Surtout, l’occasion qui nous est donnée de voir sur une même scène des gabarits comme Slayer et Megadeth tient tout simplement du miracle quand on connaît l’inimitié qui a toujours opposé ces deux groupes, illustrée par les innombrables sorties de Kerry King sur Dave Mustaine lors de toutes les interviews que le guitariste de Slayer a pu donner à la presse au cours de ces dernières années. Il a toujours été de notoriété publique que Slayer et Megadeth, c’était deux conceptions opposées du thrash metal. D’un côté, les bourreaux d’Huntington Beach, tenants depuis près de trente ans d’un thrash metal ultra-agressif, sombre et inquiétant, ont toujours fait face à la formation de Dave Mustaine, ombrageux et orgueilleux ex-guitariste de Metallica ayant mis sur pied un Megadeth entièrement voué à son ego et dont le personnel a changé à peu près autant de fois que le gouvernement fédéral belge en vingt ans (hormis la présence du fidèle bassiste Dave Ellefson depuis toujours). À ma droite, un groupe ayant à peine connu des modifications de son line-up (un petit aller-retour du batteur Dave Lombardo, sans plus), à ma gauche, une formation changeante entièrement vouée à son leader lui-même toujours prêt à flirter avec le changement et l’imprévu.
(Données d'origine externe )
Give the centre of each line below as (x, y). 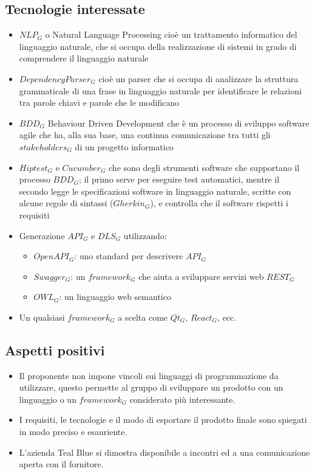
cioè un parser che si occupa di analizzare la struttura (198, 78)
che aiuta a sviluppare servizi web (201, 276)
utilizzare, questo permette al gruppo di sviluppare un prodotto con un (151, 387)
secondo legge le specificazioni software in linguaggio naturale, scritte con (155, 191)
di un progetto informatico (124, 146)
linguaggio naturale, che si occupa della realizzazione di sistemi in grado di (158, 46)
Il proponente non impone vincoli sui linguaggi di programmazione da (149, 375)
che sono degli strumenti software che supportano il (204, 167)
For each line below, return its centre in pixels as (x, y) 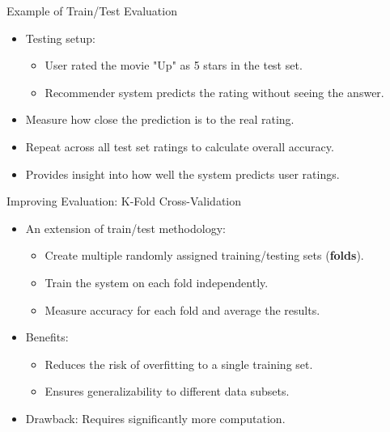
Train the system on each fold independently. (157, 282)
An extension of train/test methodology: (125, 228)
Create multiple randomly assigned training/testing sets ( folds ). (204, 255)
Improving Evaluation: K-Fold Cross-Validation (124, 201)
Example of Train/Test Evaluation (92, 11)
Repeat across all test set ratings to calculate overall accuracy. (180, 146)
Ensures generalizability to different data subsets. (167, 391)
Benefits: (47, 337)
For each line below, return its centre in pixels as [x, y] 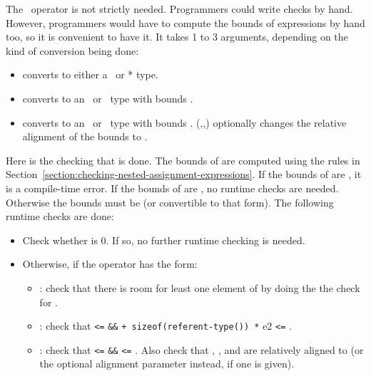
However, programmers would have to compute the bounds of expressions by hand [185, 22]
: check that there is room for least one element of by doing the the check [200, 287]
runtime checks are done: [60, 216]
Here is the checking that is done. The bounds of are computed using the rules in [183, 160]
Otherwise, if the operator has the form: [110, 264]
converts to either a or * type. [90, 74]
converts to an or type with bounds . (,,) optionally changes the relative [184, 122]
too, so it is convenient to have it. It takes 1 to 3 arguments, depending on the [177, 37]

Et comme tout change dans ce bas monde, les relations entre Slayer et Megadeth ont elles-mêmes changé à l’occasion d’une sorte de réunification miraculeuse des quatre plus grands groupes de thrash metal américain encore en activité : Metallica, Slayer, Megadeth et Anthrax. Cette rencontre des titans a eu lieu au cours de la désormais mythique tournée des Big Four l’été dernier, immortalisée par le coffret CD et DVD issu du festival Sonisphere enregistré et filmé en Bulgarie. Devant nos yeux ébahis, les piliers absolus du métal irréductible nous ont sorti le grand jeu de la mort qui tue. Et ce soir, la moitié des quatre cavaliers de l’apocalypse unit ses forces pour venir porter la dévastation sur le vieux continent. Slayer vient défendre son dernier album
World painted blood
sorti fin 2009 et Megadeth fait la promotion de son “Endgame”, arrivé au front la même année.
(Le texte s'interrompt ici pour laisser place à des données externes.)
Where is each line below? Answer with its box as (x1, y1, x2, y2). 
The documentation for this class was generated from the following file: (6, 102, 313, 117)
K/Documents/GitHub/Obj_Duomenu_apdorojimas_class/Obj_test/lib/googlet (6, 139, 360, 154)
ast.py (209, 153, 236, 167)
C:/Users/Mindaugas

La tournée Megadeth/Slayer a lancé ses mortelles escadrilles au-dessus l’Australie et de la Nouvelle-Zélande début mars avant de se diriger inexorablement vers la Russie et la Scandinavie, avec l’intention de continuer le massacre en Belgique, Allemagne, France, Italie, Espagne, Portugal, Croatie, Hongrie, Pologne, Suisse et autres pays européens ayant signé la Convention de Genève. La malédiction s’est alors emparée de Slayer qui a été frappé par une infection interne ayant mis hors de combat le guitariste Jeff Hanneman et par un malaise qui a empêché le bassiste Tom Araya de se produire lors de quelques shows aux antipodes. Mais finalement, avec l’aide d’un guitariste d’appoint et le rétablissement d’Araya, la Bitzkrieg thrash metal a pu continuer son chemin. Le guitariste qui vient sauver la tournée de Slayer est quand même Gary Holt, flingueur en chef chez Exodus, un autre groupe fondamental de la scène thrash californienne.
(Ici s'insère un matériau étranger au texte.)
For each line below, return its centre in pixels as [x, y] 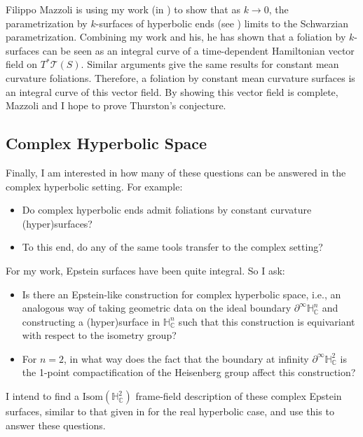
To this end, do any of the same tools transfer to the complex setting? [172, 247]
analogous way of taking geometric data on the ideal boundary [157, 308]
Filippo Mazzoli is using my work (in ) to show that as [123, 9]
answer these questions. [56, 425]
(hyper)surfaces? [57, 223]
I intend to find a [43, 396]
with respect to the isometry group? [99, 335]
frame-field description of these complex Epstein [239, 396]

Il était donc du devoir de tout hardeux qui se respecte de croiser ce chemin et de prendre une dose salvatrice de plutonium en fusion de la part des maîtres du thrash. Après avoir abandonné le train-train quotidien du boulot et de la famille, je fonce sur Bruxelles et parvient à me garer pas trop loin du Forest National et au final me placer à l’extrémité de la barrière dans une salle occupée depuis longtemps par une foule nombreuse. Ce sont les Belges de Drums Are For Parades et leur doom/sludge metal qui assurent un préchauffage et j’arrive juste pour savourer les dernières minutes de leur show.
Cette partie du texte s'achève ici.